伍越无论如何都想不到,一个在他眼里根本不值一提的愚蠢谋士,竟然给夏攸带来一支南越的影军。
得此助力,夏攸瞬间信心倍增,连忙应允:“没问题。你先回去等着,待我想好如何使用这支队伍,再让魏子荣前去传信。他知道你的落脚之处吧?”
“知道。”王尧道。
“后会有期。”夏攸抱拳施礼,然后离开。
“王尧其言,真的可信吗?”返回大营的途中,魏子荣悄声提醒,“万一是昭兰派来的,咱们可就危险了。”
“不可能。”夏攸冷笑道,“如果他跟昭兰有仇,伍越派他过来假意投诚,我倒是会相信。毕竟,伍越可以把昭兰的性命卖给王尧。但反过来,昭兰不会这么干。何况,反正是杀伍越,投靠我,要比投靠昭兰更能得偿所愿。”

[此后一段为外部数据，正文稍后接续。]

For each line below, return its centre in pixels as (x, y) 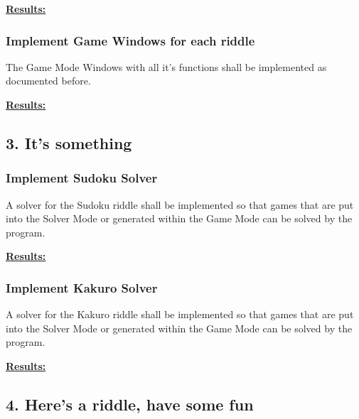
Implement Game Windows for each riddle (130, 40)
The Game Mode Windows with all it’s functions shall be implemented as (166, 66)
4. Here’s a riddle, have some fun (130, 404)
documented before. (48, 81)
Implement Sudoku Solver (82, 178)
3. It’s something (69, 142)
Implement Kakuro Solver (82, 287)
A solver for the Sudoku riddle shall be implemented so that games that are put (180, 204)
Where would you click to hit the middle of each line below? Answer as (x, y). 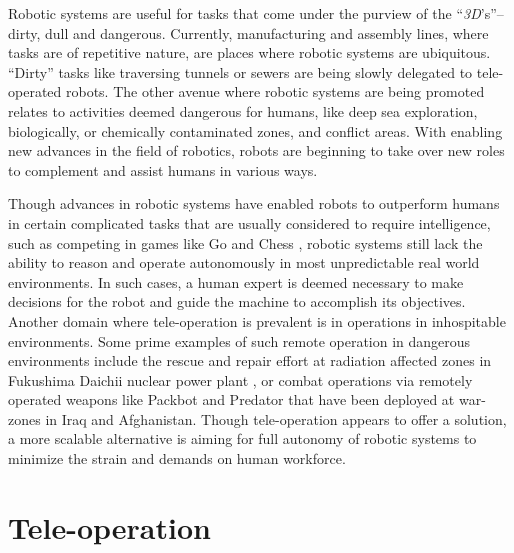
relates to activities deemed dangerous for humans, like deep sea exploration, (243, 110)
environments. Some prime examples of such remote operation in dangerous (239, 340)
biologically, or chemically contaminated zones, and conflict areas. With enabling (255, 130)
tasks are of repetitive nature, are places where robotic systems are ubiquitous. (249, 52)
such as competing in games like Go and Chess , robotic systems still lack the (245, 242)
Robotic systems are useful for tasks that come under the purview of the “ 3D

重新踏入辕门,两侧兵卒冻得面红耳赤,却还是对着夏攸躬身施礼。
“天快亮了。”魏子荣道,“你已奔波许久,找地方休息一下吧!”
夏攸确实疲惫,但也无心睡眠,幽幽地说:“去看看葛建吧!”
在魏子荣的带领下,二人来到葛建的住处。
灞上的工事修的非常完善,除却营帐以外,还建了一些土房,由木头以泥土构成,内部有炕,烧着木柴,就跟桃花村的房屋没有什么区别。
魏子荣在门外等着,夏攸自己进去,一眼便看到床上躺着的葛建,油灯的火光跳动着,隐约可见他的脸上挂着泪痕,嘴里不知在呢喃什么。
夏攸的心中五味杂陈。葛建被照顾得很好,这他很欣慰。可是他的伤依然没有痊愈,又换了个陌生的环境,这种情况下,必然会思念过往的人和事。见他暗自神伤,泪流满面,夏攸忍不住一阵心酸。
他硬挤出一丝微笑,轻声道:“你这是没睡?还是在说梦话?”
“谁?”葛建骤然一惊,噌地翻身而起,看到是夏攸之后,先是愣住,而后摇了摇头,“哎!最近的梦真是越来越吓人了,都分不清是睡着还是醒着。”然后,他又躺下了。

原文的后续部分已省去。